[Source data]
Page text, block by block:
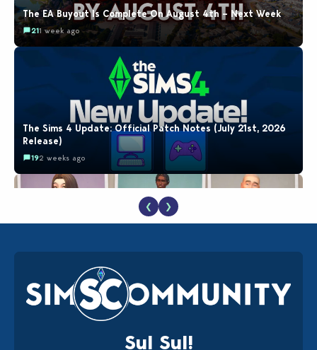
The EA Buyout Is Complete On August 4th – Next Week
211 week ago
The Sims 4 Update: Official Patch Notes (July 21st, 2026
Release)
192 weeks ago
EA Reveals Free The Sims 4 Coach Capsule Collection and
New Music Den Kit Info
183 weeks ago
❮ ❯
Sul Sul!
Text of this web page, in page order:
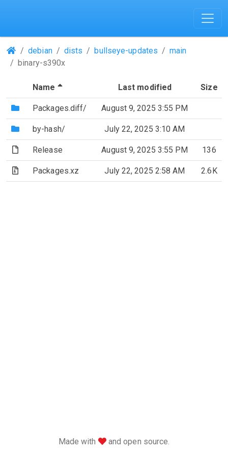
(Repositories)
debian dists bullseye-updates
main
binary-s390x
Name (Sorted by descending file name)
Last modified Size
(Directory)
Packages.diff/ August 9, 2025 3:55 PM
(Directory)
by-hash/ July 22, 2025 3:10 AM
(File)Release August 9, 2025 3:55 PM 136
(Archive file)
Packages.xz July 22, 2025 2:58 AM 2.6K
Made with love
and open source.
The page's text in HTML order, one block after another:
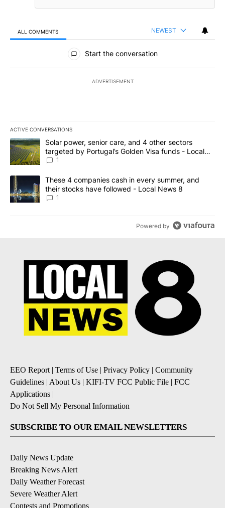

● Directions for this task
Nothing but the lines from the line containing "Text of this" to the end of the records above should be repeated, exactly and with every picture omitted.

● Response
Text of this web page, in page order:
(Repositories)
debian dists bullseye-updates
main
binary-s390x
Name (Sorted by descending file name)
Last modified Size
(Directory)
Packages.diff/ August 9, 2025 3:55 PM
(Directory)
by-hash/ July 22, 2025 3:10 AM
(File)Release August 9, 2025 3:55 PM 136
(Archive file)
Packages.xz July 22, 2025 2:58 AM 2.6K
Made with love
and open source.
The page's text in HTML order, one block after another:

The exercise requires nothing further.